How browsers render

preface

After reading the working principle and practice of bing Brother’s browser before, I found that there are a lot of knowledge points that are difficult to understand, and then I read relevant blogs and consult big men to understand. So in this collation of records, convenient follow-up review. Also welcome to point to the wrong errata!!

start

Browser rendering principles mainly include the following stages

Build a DOM tree
Style calculation
The layout phase
layered
draw
block
rasterize
synthetic
About reflux, redraw, composition

You can imagine, from 0, 1 byte stream to the last page to show in front of you, inside this rendering mechanisms must be very complex, so the rendering module into many sub stages in the process of execution, rendering engine byte streams from the process of network data, through these sub stages of processing, the final output pixels, this process can be referred to as the rendering pipeline

Build a DOM tree

The main job of this process is to transform the HTML content into the browser DOM tree structure

What is the DOM

The byte stream of HTML files sent from the network to the rendering engine is not directly understood by the rendering engine, so it is converted into an internal structure that the rendering engine can understand, which is DOM

DOM trees are almost identical to HTML content, but unlike HTML, DOM is an in-memory tree structure that can be queried or modified using JavaScript.
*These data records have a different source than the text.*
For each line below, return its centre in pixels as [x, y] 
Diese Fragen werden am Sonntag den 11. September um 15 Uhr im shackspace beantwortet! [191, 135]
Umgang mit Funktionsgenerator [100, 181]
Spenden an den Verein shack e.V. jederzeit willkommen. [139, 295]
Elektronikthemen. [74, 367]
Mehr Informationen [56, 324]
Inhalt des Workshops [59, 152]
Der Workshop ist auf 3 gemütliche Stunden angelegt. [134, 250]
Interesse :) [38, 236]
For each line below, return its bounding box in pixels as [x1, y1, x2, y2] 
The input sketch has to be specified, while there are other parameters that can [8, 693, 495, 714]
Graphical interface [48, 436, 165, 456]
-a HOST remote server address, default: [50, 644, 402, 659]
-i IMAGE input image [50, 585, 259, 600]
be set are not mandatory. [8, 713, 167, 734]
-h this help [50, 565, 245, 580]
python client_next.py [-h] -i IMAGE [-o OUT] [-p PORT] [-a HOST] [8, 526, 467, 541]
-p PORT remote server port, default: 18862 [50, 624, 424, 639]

The following diagram shows the differences between HTML and DOM trees

In short, the DOM is the internal data structure that expresses HTML, connects Web pages to JavaScript scripts, and filters out unsafe content

How is the DOM tree generated

Inside the rendering engine, there is an HTML parser, whose job is to convert HTML stream into DOM structure

Earlier we said that code is sent over the network as a byte stream, so how is the byte stream subsequently converted into the DOM? Refer to the below

As you can see from the figure, there are three stages for byte stream conversion to DOM.

Convert Token

In the first stage, byte stream is converted into Token through word splitter, which is divided into Tag Token and text Token.
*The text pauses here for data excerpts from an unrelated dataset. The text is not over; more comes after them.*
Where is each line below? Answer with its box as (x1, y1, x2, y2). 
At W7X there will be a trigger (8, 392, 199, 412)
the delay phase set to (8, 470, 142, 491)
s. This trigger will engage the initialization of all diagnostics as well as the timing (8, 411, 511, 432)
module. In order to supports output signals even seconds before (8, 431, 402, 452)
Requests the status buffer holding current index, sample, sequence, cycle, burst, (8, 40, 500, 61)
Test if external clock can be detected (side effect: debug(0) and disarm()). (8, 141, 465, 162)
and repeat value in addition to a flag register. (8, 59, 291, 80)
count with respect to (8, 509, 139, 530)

The tokens generated by lexical analysis of the HTML code above are as follows:

As can be seen from the figure, the Tag Token is divided into StartTag and EndTag. For example, StartTag and EndTag are respectively blue and red blocks in the figure, and the text Token corresponds to the green block.

Parse and add

The second and third phases follow synchronically, resolving the Token into a DOM node and adding the DOM node to the DOM tree.
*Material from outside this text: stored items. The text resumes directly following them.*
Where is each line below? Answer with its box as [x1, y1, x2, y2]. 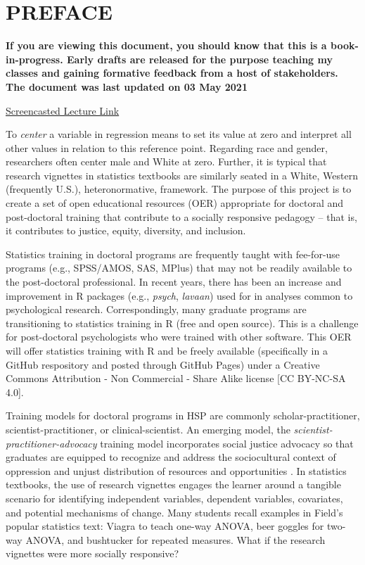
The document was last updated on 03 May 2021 [6, 79, 248, 94]
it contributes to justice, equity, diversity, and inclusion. [6, 223, 246, 238]
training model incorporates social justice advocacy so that [100, 436, 354, 450]
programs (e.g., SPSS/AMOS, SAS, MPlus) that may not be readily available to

The HTML parser maintains a Token stack structure that is used to compute parent-child relationships between nodes, and the tokens generated in the first phase are pushed into this stack in sequence. The specific processing rules are as follows:

When the HTML parser starts working, it creates an empty DOM structure rooted in document by default and pushes a StartTag Document Token to the bottom of the stack
If you push it on the stackStartTag TokenThe HTML parser creates a DOM node for the Token and adds the node to the DOM tree. Its parent node is the node generated by the neighboring element on the stack.
If the word splitter reads yesText Token, a text node will be generated and added to the DOM tree. The text Token does not need to be pushed into the stack. Its parent node is the DOM node corresponding to the Token at the top of the stack.
If the word splitter is interpretingEndTag TokenFor example, if it is an EndTag div, the HTML parser checks to see if the element at the top of the Token stack is a StarTag div. If so, it pops the StartTag div from the stack to indicate that the div element has been parsed.

The new tokens generated by the tokenizer are pushed and pushed, and the whole parsing process continues until the tokenizer has split all the byte streams.

Take a look at the process using the following HTML as an example

<html>
  <body>
    <div>1</div>
    <div>test</div>
  </body>
</html>
Copy the code

When the HTML parser starts working, it creates an empty DOM structure rooted in document by default and pushes a StartTag Document Token to the bottom of the stack. The first StartTag HTML Token parsed by the tokenizer is then pushed onto the stack and an HTML DOM node is created and added to the document, as shown below:

Then the StartTag body and StartTag div are resolved according to the same process, and the status of their Token stack and DOM is shown in the figure below:

The rendering engine creates a text node for this Token and adds the Token to the DOM. Its parent node is the node corresponding to the top element of the current Token stack, as shown below:

Next, the parser parses the first EndTag div. At this point, the HTML parser determines whether the element at the top of the stack is a StartTag div. If so, it pops the StartTag div from the top of the stack, as shown below:

In accordance with the same rules, parsing all the way, the final result is as follows:

Style calculation

The purpose of style calculation is to calculate the specific style of each element in the DOM node, which can be roughly divided into three steps

Formatting style sheets
Standardized style sheets
Compute the specific style of each DOM node

Formatting style sheets

With CSS, browsers get 0,1 byte stream data, which browsers can’t read directly, so the rendering engine receives CSS text data and performs an operation to convert it to a structure that browsers can understand.

Standardized style sheets

body { font-size: 2em }
p {color:blue; }span {display: none}
div {font-weight: bold}
Copy the code

In the CSS text above, there are many attribute values, such as 2em, Blue, bold. These values are not easy to be understood by the rendering engine. Therefore, all values need to be converted to standardized computed values that the rendering engine can easily understand

body { font-size: 36px; }
p {color: rgb(0.0.255); }span {display: none; }div {font-weight: 700; }Copy the code

Compute the specific style of each DOM node

There are two main points

Inheritance rule: Each child node inherits the parent node’s style by default. If it is not found in the parent node, the browser’s default style, also known as UserAgent style, is adopted
Cascading rules: Cascading is a basic feature of CSS, such as:.box p {}

After the style is calculated, all the style values are hung in window.getComputedStyle, which means that the computed style can be retrieved from JS

The entire process of style calculation is to complete the specific style of each element in the DOM node, the calculation process to follow the CSS inheritance and cascading two rules, the final output content is the style of each node DOM, is saved inComputedStyleIn the

Generate layout tree

Now, we have the DOM tree and the styles of the elements in the DOM tree, but that’s not enough to display the page because we don’t yet know the geometry of the DOM elements. The next step is to calculate the geometry of the visible elements in the DOM Tree, which is to generate a __ Layout Tree __ (Render Tree).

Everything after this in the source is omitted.